Ignore the colour for now. The color corresponds to a second feature (education feature in this case) that may have an interaction effect with the feature we are plotting.
Summary plot#
shap.summary_plot(train_lgbm_shap_values[1], X_train_enc)
The plot shows the most important features for predicting the class. It also shows the direction of how it’s going to drive the prediction.
Presence of the marital status of Married-civ-spouse seems to have bigger SHAP values for class 1 and absence seems to have smaller SHAP values for class 1.
Higher levels of education seem to have bigger SHAP values for class 1 whereas smaller levels of education have smaller SHAP values.
shap.summary_plot(train_lgbm_shap_values[1], X_train_enc, plot_type="bar")
You can think of this as global feature importances.
Here, we explore SHAP’s TreeExplainer. It also provides explainer for different kinds of models.
TreeExplainer (supports XGBoost, CatBoost, LightGBM)
DeepExplainer (supports deep-learning models)
KernelExplainer (supports kernel-based models)
GradientExplainer (supports Keras and Tensorflow models)
Can also be used to explain text classification and image classification
Example: In the picture below, red pixels represent positive SHAP values that increase the probability of the class, while blue pixels represent negative SHAP values the reduce the probability of the class.
Other tools#
lime is another package.
If you’re not already impressed, keep in mind:
So far we’ve only used sklearn models.
Most sklearn models have some built-in measure of feature importances.
On many tasks we need to move beyond sklearn, e.g. LightGBM, deep learning.
These tools work on other models as well, which makes them extremely useful.
Why do we want this information?#
Possible reasons:
Identify features that are not useful and maybe remove them.
Get guidance on what new data to collect.
New features related to useful features -> better results.
Don’t bother collecting useless features -> save resources.
Help explain why the model is making certain predictions.
Debugging, if the model is behaving strangely.
Regulatory requirements.
Fairness / bias. See this.
Keep in mind this can be used on deployment predictions!
Here are some guidelines and important points to remember when you work on a prediction problem where you also want to understand which features are influencing the predictions.
Examine multicoliniarity in your dataset using methods such as VIF.
If you observe high correlations in your dataset, either get rid of redundant features or be mindful of these correlations during interpretation.

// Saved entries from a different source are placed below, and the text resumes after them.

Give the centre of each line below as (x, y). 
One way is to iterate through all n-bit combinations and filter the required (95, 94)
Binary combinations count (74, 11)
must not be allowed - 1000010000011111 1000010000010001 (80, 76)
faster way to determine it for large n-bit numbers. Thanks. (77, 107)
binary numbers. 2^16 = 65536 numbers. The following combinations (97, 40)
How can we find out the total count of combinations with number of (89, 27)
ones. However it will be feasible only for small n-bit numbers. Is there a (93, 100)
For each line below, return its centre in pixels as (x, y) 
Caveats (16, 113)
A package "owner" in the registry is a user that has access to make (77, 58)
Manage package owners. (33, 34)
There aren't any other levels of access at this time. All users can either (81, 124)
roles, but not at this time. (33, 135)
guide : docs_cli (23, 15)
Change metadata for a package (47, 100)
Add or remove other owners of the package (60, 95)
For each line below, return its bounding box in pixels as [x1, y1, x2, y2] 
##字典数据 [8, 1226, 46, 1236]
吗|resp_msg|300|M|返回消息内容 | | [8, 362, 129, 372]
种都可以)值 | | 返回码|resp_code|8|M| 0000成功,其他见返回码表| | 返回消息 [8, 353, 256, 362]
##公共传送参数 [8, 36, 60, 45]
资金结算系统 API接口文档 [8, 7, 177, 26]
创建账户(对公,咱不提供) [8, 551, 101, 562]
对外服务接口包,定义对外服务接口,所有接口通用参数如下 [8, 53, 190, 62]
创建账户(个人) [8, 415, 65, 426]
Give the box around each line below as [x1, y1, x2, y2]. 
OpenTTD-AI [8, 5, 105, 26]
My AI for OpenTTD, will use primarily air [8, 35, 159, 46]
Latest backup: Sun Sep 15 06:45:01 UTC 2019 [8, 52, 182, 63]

Be mindful that feature relevance is not clearly defined. Adding/removing features can change feature importance/unimportance. Also, feature importances do not give us causal relationships. See this optional section from Lecture 4.
Most of the models we use in ML are regularized models. With L2 regularization, the feature importances are distributed evenly among correlated features. With L1 regularization, one of the correlated features gets a high importance and the other gets a lower importance.
Don’t be overconfident. Always take feature importance values with a grain of salt.